Examples of Group

Example 1:

Show that the set of all integers …,-4, -3, -2, -1, 0, 1, 2, 3, 4, ... is an infinite Abelian group with respect to the operation of addition of integers.


Let us test all the group axioms for Abelian group.

(G1) Closure Axiom. We know that the sum of any two integers is also an integer, i.e., for alla,b \in  \mathbb{Z}, a + b \in \mathbb{Z}. Thus \mathbb{Z} is closed with respect to addition.

(G2) Associative Axiom . Since the addition of integers is associative, the associative axiom is satisfied, i.e., for a,b,c \in \mathbb{Z} Such that a + \left( {b + c} \right) = \left( {a + b} \right)  + c

(G3) Existence of Identity. We know that 0 is the additive identity and0 \in \mathbb{Z}, i.e., 0 + a = a = 0 +  a{\text{ }}\forall a \in \mathbb{Z}
Hence, additive identity exists.

(G4) Existence of Inverse. If a  \in \mathbb{Z}, then  - a \in \mathbb{Z}. Also, \left( { - a} \right) + a = 0 = a + \left( {  - a} \right)

Thus, every integer possesses additive inverse. Therefore \mathbb{Z} is a group with respect to addition.

Since addition of integers is a commutative operation, therefore a + b = b +  a{\text{ }}\forall a,b \in  \mathbb{Z}

Hence \left( {\mathbb{Z}, + } \right) is an Abelian group. Also, \mathbb{Z} contains an infinite number of elements.

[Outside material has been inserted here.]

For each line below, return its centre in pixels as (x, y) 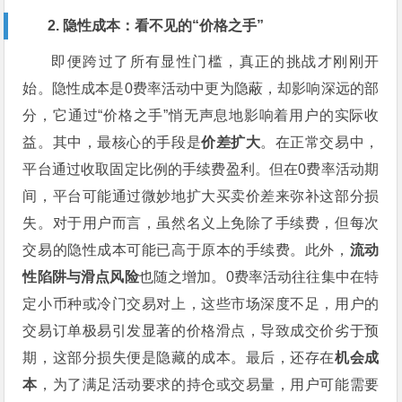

Therefore \left( {\mathbb{Z}, + } \right) is an Abelian group of infinite order.


Example 2:

Show that the set of all non-zero rational numbers with respect operation of multiplication is a group.


Let the given set be denoted by {Q_o}. Then by group axioms, we have

(G1) We know that the product of two non-zero rational numbers is also a non-zero rational number. Therefore {Q_o}  is closed with respect to multiplication. Hence, closure axiom is satisfied.

(G2) We know for rational numbers.
         \left(  {a \cdot b} \right) \cdot c = a \cdot \left( {b \cdot c} \right) for all a,b,c \in {Q_o}
Hence, associative axiom is satisfied.

(G3) Since,1 the multiplicative identity is a rational number hence identity axiom is satisfied.

(G4) If a \in {Q_o}, then obviously, \frac{1}{a}  \in {Q_o}. Also \frac{1}{a} \cdot a = 1 = a \cdot \frac{1}{a}
so that \frac{1}{a} is the multiplicative inverse of a. Thus inverse axiom is also satisfied. Hence {Q_o} is a group with respect to multiplication.


Example 3:

Show that \mathbb{C}, the set of all non-zero complex numbers is a multiplicative group.


Let \mathbb{C} = \left\{ {z:z = x + iy,{\text{ }}x,y  \in \mathbb{R}} \right\} Here \mathbb{R} is the set of all real numbers and i = \sqrt { - 1} .
(G1) Closure Axiom. If a + ib \in \mathbb{C} andc + id \in \mathbb{C}, then by definition of multiplication of complex numbers

            \left( {a + ib} \right)\left( {c + id} \right) =  \left( {ac - bd} \right) + i\left( {ad + bc} \right) \in \mathbb{C}
Since ac - bd,ad + bc \in \mathbb{R}, for a,b,c,d \in \mathbb{R}. Therefore,\mathbb{C} is closed under multiplication.

(G2) Associative Axiom.
\left( {a + ib} \right)\left\{ {\left( {c +  id} \right)\left( {e + if} \right)} \right\} = \left( {ace - adf - bcf - bde}  \right) + i\left( {acf + ade + bce - bdf} \right)
                                               = \left\{ {\left( {a + ib}  \right)\left( {c + id} \right)} \right\}\left( {e + if} \right) for a,b,c,d \in \mathbb{R} .

(G3) Identity Axiom. e = 1\left( { = 1 + i0} \right) is the identity in \mathbb{C}.

(G4) Inverse Axiom. Let \left( {a + ib} \right)\left( { \ne 0} \right) \in  \mathbb{C}, then

{\left( {a + ib} \right)^{ - 1}} =  \frac{1}{{a + ib}} = \frac{{a - ib}}{{{a^2} + {b^2}}}
{\left( {a + ib} \right)^{ - 1}} = \left(  {\frac{a}{{{a^2} + {b^2}}}} \right) + i\left( {\frac{b}{{{a^2} + {b^2}}}}  \right)
{\left( {a + ib} \right)^{ - 1}} = m + in \in  \mathbb{C}


Where m = \left( {\frac{a}{{{a^2} + {b^2}}}} \right) and n = \left( {\frac{b}{{{a^2} + {b^2}}}}  \right)

Hence \mathbb{C} is a multiplicative group.